**ASSIGNED TASK:** Your answer must be an exact copy of the lines below, from the first through the one with "The status code", with no pictures.
*** Opening DATA ***
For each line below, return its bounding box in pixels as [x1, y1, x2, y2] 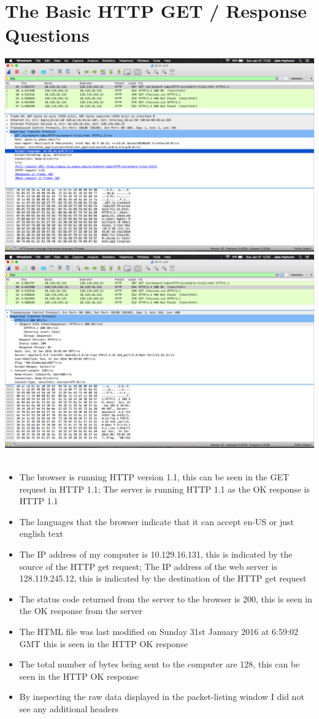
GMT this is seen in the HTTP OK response [19, 637, 188, 650]
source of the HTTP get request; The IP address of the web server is [19, 559, 277, 572]
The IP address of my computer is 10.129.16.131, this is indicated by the [19, 548, 293, 561]
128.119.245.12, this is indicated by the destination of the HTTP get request [19, 572, 307, 585]
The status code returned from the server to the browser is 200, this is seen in [19, 592, 313, 605]
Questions [5, 22, 90, 47]
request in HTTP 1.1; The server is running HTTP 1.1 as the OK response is [19, 482, 310, 495]
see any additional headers [19, 702, 118, 715]
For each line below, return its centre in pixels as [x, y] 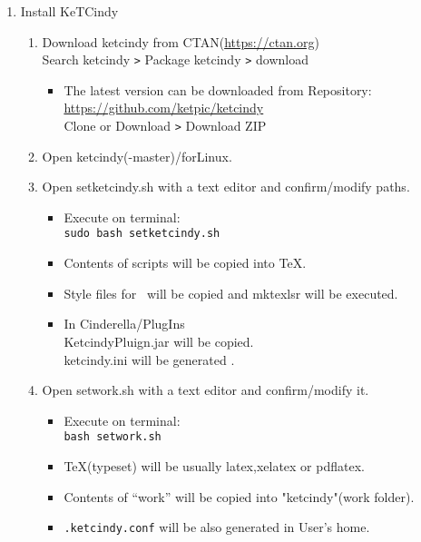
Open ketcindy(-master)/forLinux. [137, 156]
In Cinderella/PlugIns [124, 324]
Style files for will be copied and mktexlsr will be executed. [231, 293]
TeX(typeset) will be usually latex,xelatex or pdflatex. [214, 465]
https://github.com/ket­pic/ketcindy [164, 108]
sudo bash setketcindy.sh [142, 234]
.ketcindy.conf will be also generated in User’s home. [217, 527]
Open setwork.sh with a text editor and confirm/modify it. [206, 390]
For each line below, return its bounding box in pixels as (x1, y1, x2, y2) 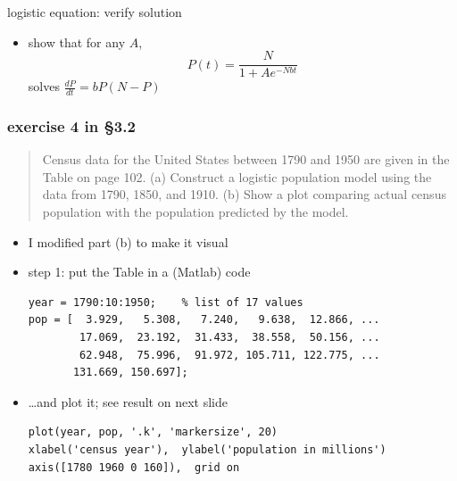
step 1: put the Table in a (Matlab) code (28, 262, 251, 281)
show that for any (28, 32, 126, 51)
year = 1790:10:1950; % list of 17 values (28, 295, 303, 309)
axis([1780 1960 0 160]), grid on (28, 460, 240, 474)
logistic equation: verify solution (7, 3, 182, 21)
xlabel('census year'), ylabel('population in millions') (28, 444, 386, 457)
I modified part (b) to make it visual (28, 232, 228, 251)
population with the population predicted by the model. (42, 203, 349, 221)
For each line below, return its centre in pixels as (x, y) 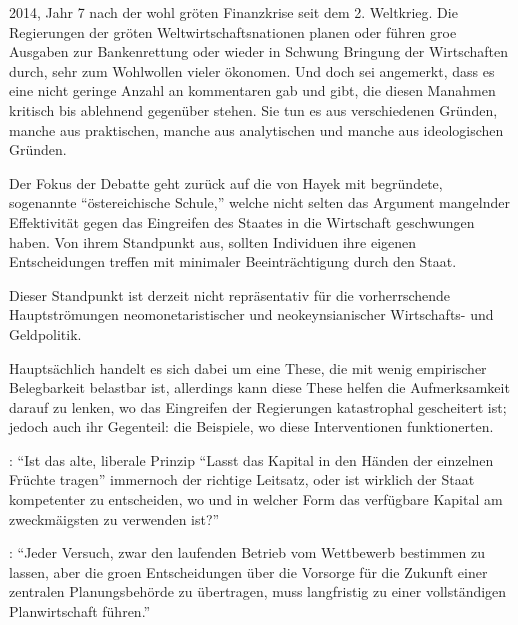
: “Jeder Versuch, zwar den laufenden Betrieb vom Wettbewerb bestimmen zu (247, 552)
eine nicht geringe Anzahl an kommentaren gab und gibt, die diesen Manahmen (252, 90)
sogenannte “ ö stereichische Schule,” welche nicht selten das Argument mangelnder (259, 202)
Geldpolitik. (45, 333)
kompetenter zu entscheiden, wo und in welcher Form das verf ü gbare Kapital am (256, 499)
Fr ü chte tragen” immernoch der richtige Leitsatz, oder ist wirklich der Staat (242, 479)
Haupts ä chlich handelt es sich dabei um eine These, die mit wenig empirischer (248, 367)
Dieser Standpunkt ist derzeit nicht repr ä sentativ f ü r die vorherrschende (230, 294)
*** Closing DATA ***
**ANSWER TO THE EXERCISE:**
For each line below, return its bounding box in pixels as [x1, y1, x2, y2] 
GMT this is seen in the HTTP OK response [19, 637, 188, 650]
source of the HTTP get request; The IP address of the web server is [19, 559, 277, 572]
The IP address of my computer is 10.129.16.131, this is indicated by the [19, 548, 293, 561]
128.119.245.12, this is indicated by the destination of the HTTP get request [19, 572, 307, 585]
The status code returned from the server to the browser is 200, this is seen in [19, 592, 313, 605]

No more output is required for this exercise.